Stewart had conceived of the hotel on Jamaica’s rustic and undeveloped south coast as another opportunity to spur development and provide jobs for Jamaicans. But his dream rapidly became a nightmare when construction of the hotel went awry, with delays, defects and eventually a US$43-million cost overrun over which Gorstew had sued the then Vin Lawrence-run UDC to recover money lost and reputation damaged.
In its statement published in today’s newspaper, Gorstew addressed the issue of the cost overruns as well as the US$40-million which it has offered to acquire the hotel but which has been the subject of controversy.
“In early 2009 ANDCO requested a valuation report from Ernst & Young so that the market value of the resort would be reflected in the audited financial statements,” the company said. “The report, dated October 2009, stated that the market value of the hotel was US$52 million.
“However, on December 4, 2009 ANDCO issued a draft Memorandum of Understanding (MOU) which contemplated a sale of the hotel and its Furniture Fittings & Equipment (FF&E) to Gorstew for a purchase price comprised of three elements:
a. $74 million for the hotel and FF&E;
b. Assumption of the equivalent amount of existing third-party Loans;
c. Abandonment by Gorstew of certain arbitration claims including a claim for US$28 million for damages relating to opening the hotel in an incomplete manner.”
Gorstew said it rejected the MOU, which was effectively 42 per cent more than the Ernst & Young valuation and, in addition, required Gorstew to abandon its US$28-million claim. The company said that in order to continue the negotiations “in an orderly and professional manner”, Williams was appointed as the ‘facilitator’, whose primary objective was to negotiate the sale of the hotel at a fair market value, taking all issues of the parties into account as well as the Ernst & Young valuation of US$52 million.
“Gorstew objected to the US$52 million on the basis that it did not take into account the landlord’s obligations for annual expenditure for:
a. Property insurance; and
b.
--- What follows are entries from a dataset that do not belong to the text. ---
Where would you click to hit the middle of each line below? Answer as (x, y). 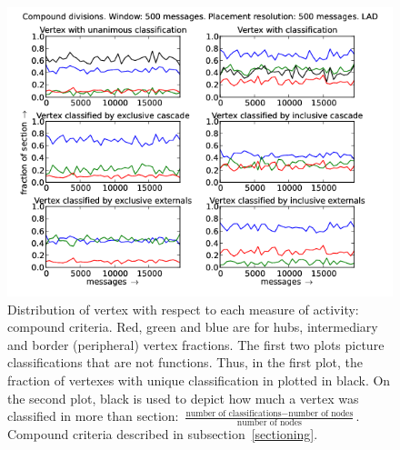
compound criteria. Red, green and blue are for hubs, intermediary (193, 327)
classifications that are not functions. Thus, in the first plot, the (185, 362)
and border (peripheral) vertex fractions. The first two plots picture (196, 344)
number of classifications (234, 413)
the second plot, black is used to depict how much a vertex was (183, 398)
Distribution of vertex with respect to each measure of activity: (183, 309)
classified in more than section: (93, 416)
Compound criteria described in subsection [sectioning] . (163, 433)
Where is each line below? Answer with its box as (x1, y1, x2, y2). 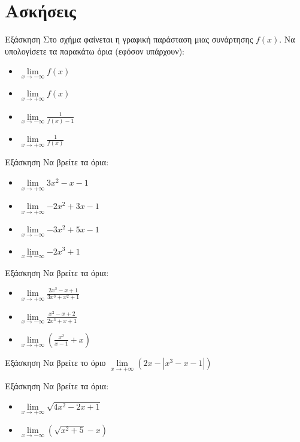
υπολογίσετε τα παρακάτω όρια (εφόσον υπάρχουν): (5, 44, 184, 57)
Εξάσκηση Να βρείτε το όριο (5, 356, 106, 368)
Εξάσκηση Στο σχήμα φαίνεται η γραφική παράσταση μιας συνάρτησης (5, 33, 253, 46)
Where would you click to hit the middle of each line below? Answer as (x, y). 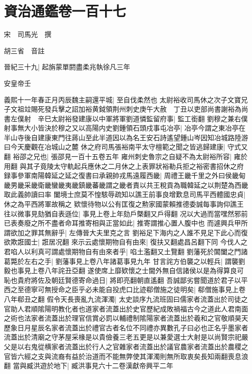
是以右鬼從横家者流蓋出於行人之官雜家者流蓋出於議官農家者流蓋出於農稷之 (129, 346)
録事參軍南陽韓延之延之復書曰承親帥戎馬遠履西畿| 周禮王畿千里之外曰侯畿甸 (125, 175)
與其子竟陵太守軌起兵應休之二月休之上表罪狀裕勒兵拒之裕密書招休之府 (132, 166)
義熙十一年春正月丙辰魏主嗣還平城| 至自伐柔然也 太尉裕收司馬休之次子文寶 (123, 99)
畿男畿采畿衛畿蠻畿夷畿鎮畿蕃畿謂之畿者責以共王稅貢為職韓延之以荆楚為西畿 (126, 185)
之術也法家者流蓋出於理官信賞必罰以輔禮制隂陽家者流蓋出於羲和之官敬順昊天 (126, 318)
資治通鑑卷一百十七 (65, 11)
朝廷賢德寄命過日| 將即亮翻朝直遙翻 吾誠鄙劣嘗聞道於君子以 (146, 280)
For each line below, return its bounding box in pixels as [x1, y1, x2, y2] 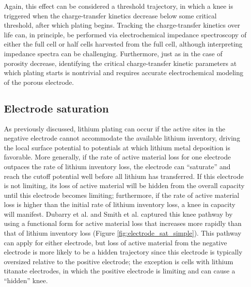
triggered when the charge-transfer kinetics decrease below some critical [4, 10, 217, 20]
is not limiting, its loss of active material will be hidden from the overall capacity [4, 180, 245, 191]
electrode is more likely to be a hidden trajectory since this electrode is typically [4, 247, 243, 257]
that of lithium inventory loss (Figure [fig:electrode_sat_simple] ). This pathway [4, 228, 241, 238]
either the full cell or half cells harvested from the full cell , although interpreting [4, 39, 243, 49]
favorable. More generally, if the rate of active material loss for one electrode [4, 152, 231, 162]
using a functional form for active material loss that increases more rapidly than [4, 218, 242, 228]
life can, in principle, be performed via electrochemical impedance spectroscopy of [4, 29, 247, 39]
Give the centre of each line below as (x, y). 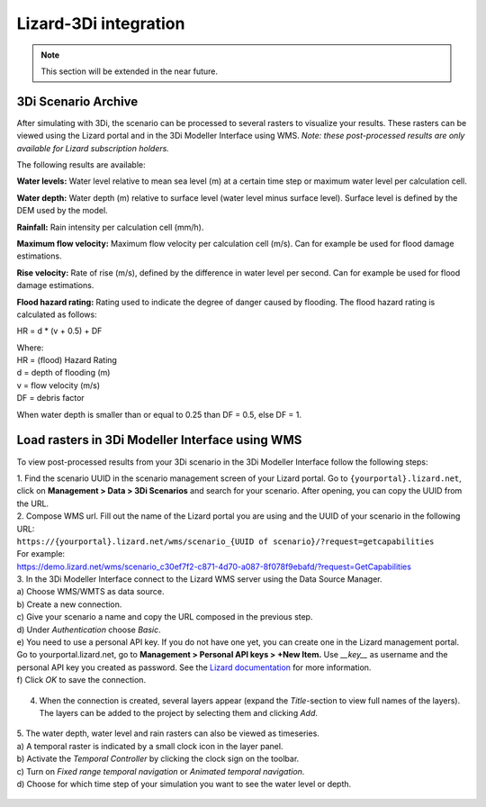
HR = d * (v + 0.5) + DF (59, 331)
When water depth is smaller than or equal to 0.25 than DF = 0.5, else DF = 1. (159, 414)
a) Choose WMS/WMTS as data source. (90, 592)
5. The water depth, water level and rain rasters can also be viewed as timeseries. (168, 733)
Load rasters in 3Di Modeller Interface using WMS (159, 440)
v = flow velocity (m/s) (58, 385)
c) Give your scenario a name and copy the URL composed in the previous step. (165, 617)
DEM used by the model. (62, 211)
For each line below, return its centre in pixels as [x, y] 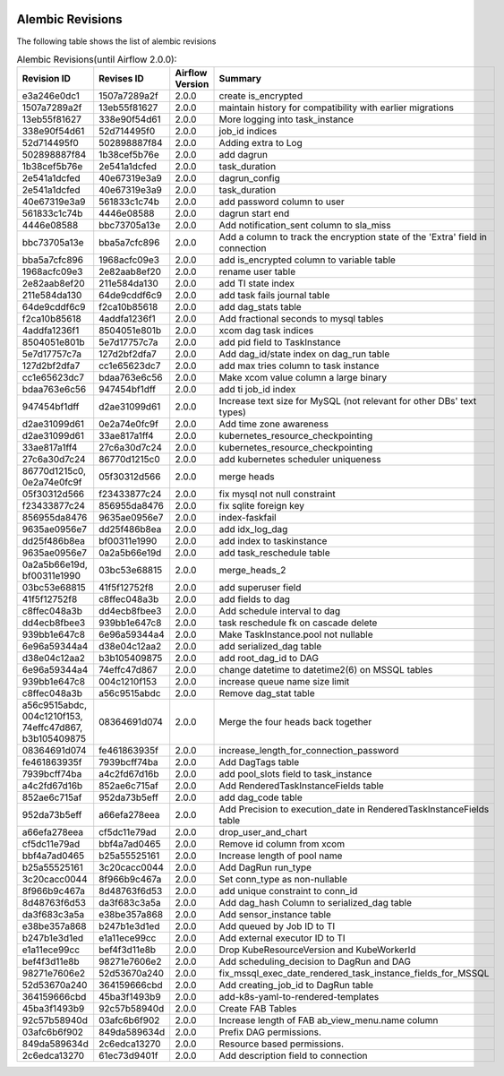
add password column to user [282, 202]
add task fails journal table [274, 296]
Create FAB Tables [258, 1009]
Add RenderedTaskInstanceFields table [301, 786]
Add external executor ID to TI [282, 938]
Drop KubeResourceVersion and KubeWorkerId [317, 950]
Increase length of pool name [281, 856]
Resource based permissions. [282, 1044]

FF&E reserves to provide for cyclical upgrading of the hotel facilities.
The company said that Ernst & Young subsequently amended the valuation to account for the landlord costs and reissued the report, stating the market value as US$40.2 million.
But Gorstew said it objected to that valuation on the basis that the forecast hotel revenues used to determine the market value were substantially higher than what the hotel had historically earned and were completely out of step with the Sandals forecasts.
The company also said that the Ernst & Young valuation ignored the fact that the Jamaican hotel industry was struggling with the worldwide recession and had to heavily discount room rates in order to get bookings.
However, Gorstew said that in the protracted negotiations with Williams, it agreed to proceed with the purchase of the hotel for US$40 million and to accept a vendor’s mortgage of US$32.5 million being offered at an interest rate of six per cent which was substantially above Sandals’ existing loans of four per cent and below.
“Gorstew made the concession in the interest of moving forward and protecting the Sandals brand against the impact of a further delay
concluding the sale of property,” the company said.